One of the most common jokes about baseball is that it’s a sport so boring that the most exciting thing that can happen in it is a game where nobody gets a hit. The Reduced Shakespeare Company included that joke in their recent show The Complete World of Sports (abridged), or at least they did when they came to Ithaca in March but as one-liners go, it’s far from new. And if you’re going to discuss what Francisco Liriano accomplished tonight in pitching a “no-no” for the Minnesota Twins against the Chicago White Sox, you do have to admit that the no-hitter is rather an odd duck as sports feats go.
It’s not a great test of a pitcher’s overall talent. Consider this: the list of pitchers who never threw a no-hitter in their careers includes Tom Seaver, a pitcher so talented that the bidding between teams to sign him as a prospect was one of the reasons for the establishment of the MLB Draft, Andy Pettitte and all three of the Atlanta Braves’ great pitchers of the 1990’s: Greg Maddux, John Smoltz and Tom Glavine. By contrast, the pitchers who have thrown no-hitters include such luminaries as Johnny Van Der Meer, who threw two straight in 1938 then never did it again, Chris Bosio and Bud Smith.
Quick! Name the last Twins pitcher to throw a n0-hitter before Liriano. I’ll even give you a hint: he did it in 1999. You guessed it! Eric Milton-hey, wait, you little liar! I know very well there’s no way you could have guessed that! Milton’s one of the ones you always miss on the Sporcle quizzes about no-hitters. Not surprising since he hasn’t played in the majors since 2009, when he made a grand total of five starts for the Los Angeles Dodgers and hasn’t made more than six appearances in a season since 2006, when he went 8-8 for the 80-82 Cincinnati Reds.
My point is, no-hitters depend an awful lot on what’s often, for lack of a better term, referred to as “luck” or at least “an awful lot of improbable but all fortuitous chances occurring within a very short span of time.” (Like I said, “for lack of a better term.”) And that’s actually part of what makes them just so interesting. Everything has to go right.
You have to have your fair share of at-bats that end within the first three pitches, which doesn’t happen in most at-bats, but they all have to end with the player out or at least on base because of an error, and the probability of that is even lower. You have to have at least some strikeouts. You have to have no singles, no doubles, no triples, no home runs, be they one-run, two-run, three-run or grand slam.

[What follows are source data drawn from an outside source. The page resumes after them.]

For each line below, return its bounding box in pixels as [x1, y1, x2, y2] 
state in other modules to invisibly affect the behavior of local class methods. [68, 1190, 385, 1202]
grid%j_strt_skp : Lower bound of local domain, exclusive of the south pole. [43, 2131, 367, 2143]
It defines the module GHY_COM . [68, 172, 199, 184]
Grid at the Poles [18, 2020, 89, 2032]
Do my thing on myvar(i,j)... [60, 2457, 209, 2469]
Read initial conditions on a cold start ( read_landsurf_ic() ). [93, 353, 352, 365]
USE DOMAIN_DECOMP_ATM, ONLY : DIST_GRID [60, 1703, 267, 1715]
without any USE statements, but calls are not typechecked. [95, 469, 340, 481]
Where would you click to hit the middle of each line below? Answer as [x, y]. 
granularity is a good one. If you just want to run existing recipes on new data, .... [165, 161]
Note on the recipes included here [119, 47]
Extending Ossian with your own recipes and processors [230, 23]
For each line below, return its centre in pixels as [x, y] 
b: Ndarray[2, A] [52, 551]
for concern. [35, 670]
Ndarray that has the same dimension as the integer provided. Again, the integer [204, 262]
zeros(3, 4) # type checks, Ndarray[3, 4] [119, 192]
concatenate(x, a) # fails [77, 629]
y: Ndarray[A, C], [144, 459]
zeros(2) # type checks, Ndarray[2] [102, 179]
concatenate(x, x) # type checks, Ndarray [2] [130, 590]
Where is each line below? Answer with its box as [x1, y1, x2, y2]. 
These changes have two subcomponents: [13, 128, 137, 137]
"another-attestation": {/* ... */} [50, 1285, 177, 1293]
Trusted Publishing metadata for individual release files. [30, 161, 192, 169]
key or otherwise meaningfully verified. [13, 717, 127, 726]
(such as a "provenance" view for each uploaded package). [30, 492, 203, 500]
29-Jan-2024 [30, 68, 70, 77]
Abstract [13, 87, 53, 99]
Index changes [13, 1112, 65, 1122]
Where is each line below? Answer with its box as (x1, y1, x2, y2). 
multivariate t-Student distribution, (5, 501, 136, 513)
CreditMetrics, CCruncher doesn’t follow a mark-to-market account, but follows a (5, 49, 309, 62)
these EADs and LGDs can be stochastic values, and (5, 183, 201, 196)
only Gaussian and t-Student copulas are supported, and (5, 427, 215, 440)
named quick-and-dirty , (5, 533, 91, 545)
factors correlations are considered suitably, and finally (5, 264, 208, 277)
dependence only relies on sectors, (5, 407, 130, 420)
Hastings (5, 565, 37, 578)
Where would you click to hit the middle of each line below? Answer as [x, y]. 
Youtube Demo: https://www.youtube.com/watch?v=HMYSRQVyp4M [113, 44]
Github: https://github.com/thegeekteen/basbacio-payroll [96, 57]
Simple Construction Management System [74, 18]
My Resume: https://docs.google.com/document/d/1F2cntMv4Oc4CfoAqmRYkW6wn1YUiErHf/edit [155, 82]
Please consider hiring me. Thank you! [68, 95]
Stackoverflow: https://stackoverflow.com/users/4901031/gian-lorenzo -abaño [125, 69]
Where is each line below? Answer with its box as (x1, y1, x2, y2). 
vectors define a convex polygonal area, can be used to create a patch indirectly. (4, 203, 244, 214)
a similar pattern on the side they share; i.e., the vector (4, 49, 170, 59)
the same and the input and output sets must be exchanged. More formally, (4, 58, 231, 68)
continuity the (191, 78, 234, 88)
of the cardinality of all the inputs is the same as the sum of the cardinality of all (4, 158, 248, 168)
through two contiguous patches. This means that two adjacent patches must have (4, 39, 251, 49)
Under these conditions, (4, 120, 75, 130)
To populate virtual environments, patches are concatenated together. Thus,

You have to have no game-stopping injuries, something that’s not a given when a pitcher’s out there for so long. You have to have cooperating weather, something that’s REALLY not a given when you consider how many rainouts have occurred this season so far (19, two short of the total for 2010).
Because all of these variables have to come together in a game that likely was the first sport to come up with advanced statistics because it has so many different variables, every pitch becomes an event. Where baseball’s usual problem is how long an at-bat takes and how boring it can become as the pitcher and batter try to wear each other out, in a potential no-hitter, every pitch is exciting.
Will the pitcher retire his man within the first three pitches? Will the next pitch be a strike? A ball? An out? A foul? Will the umpire mess up? The defense? It’s tension but focused tension, not the tension that quickly turns into boredom during a 14-3 blowout in the second game of a doubleheader. And that is how an event where nothing ever happens can be the most interesting event of all.